■ GOAL OF THE EXERCISE: From the first line of the entries below to the line with "Set file as", give each line again exactly.

PROVIDED RECORDS section start

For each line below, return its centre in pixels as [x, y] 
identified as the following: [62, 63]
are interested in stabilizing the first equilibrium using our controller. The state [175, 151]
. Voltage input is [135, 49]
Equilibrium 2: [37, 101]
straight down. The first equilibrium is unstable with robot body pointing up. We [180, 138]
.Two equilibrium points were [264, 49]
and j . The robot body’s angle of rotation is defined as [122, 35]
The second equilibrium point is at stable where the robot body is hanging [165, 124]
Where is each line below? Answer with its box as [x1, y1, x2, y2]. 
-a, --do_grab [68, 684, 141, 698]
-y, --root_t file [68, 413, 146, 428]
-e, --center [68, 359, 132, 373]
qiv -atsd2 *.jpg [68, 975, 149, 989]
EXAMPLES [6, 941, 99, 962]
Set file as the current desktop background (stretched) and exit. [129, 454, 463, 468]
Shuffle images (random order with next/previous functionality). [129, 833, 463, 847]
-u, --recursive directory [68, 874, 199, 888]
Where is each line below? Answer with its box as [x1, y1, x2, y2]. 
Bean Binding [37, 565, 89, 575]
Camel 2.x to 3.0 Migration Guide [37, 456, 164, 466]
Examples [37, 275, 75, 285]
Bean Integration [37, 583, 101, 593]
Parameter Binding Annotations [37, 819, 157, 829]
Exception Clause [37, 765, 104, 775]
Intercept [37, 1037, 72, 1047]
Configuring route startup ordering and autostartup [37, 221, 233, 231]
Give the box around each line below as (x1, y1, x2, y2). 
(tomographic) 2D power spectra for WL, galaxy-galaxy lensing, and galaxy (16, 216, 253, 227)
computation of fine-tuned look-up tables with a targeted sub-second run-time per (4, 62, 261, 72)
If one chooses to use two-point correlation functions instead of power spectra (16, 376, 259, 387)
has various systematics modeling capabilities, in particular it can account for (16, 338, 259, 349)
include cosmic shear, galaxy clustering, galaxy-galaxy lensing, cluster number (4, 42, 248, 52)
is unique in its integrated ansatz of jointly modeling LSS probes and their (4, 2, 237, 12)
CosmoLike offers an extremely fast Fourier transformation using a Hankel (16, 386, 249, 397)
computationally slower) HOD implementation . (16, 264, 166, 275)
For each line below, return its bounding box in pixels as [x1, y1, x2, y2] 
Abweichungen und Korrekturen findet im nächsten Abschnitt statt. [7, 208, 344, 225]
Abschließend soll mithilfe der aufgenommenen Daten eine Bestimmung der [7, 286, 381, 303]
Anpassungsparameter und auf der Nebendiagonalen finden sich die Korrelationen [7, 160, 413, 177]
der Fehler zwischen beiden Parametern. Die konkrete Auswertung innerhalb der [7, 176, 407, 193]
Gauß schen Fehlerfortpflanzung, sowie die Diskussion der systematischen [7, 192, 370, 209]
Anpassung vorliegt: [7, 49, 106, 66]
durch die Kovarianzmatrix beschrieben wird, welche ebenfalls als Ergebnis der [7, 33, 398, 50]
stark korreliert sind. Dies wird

PROVIDED RECORDS section end

■ RESPONSE AREA:
For each line below, return its centre in pixels as [x, y] 
identified as the following: [62, 63]
are interested in stabilizing the first equilibrium using our controller. The state [175, 151]
. Voltage input is [135, 49]
Equilibrium 2: [37, 101]
straight down. The first equilibrium is unstable with robot body pointing up. We [180, 138]
.Two equilibrium points were [264, 49]
and j . The robot body’s angle of rotation is defined as [122, 35]
The second equilibrium point is at stable where the robot body is hanging [165, 124]
Where is each line below? Answer with its box as [x1, y1, x2, y2]. 
-a, --do_grab [68, 684, 141, 698]
-y, --root_t file [68, 413, 146, 428]
-e, --center [68, 359, 132, 373]
qiv -atsd2 *.jpg [68, 975, 149, 989]
EXAMPLES [6, 941, 99, 962]
Set file as the current desktop background (stretched) and exit. [129, 454, 463, 468]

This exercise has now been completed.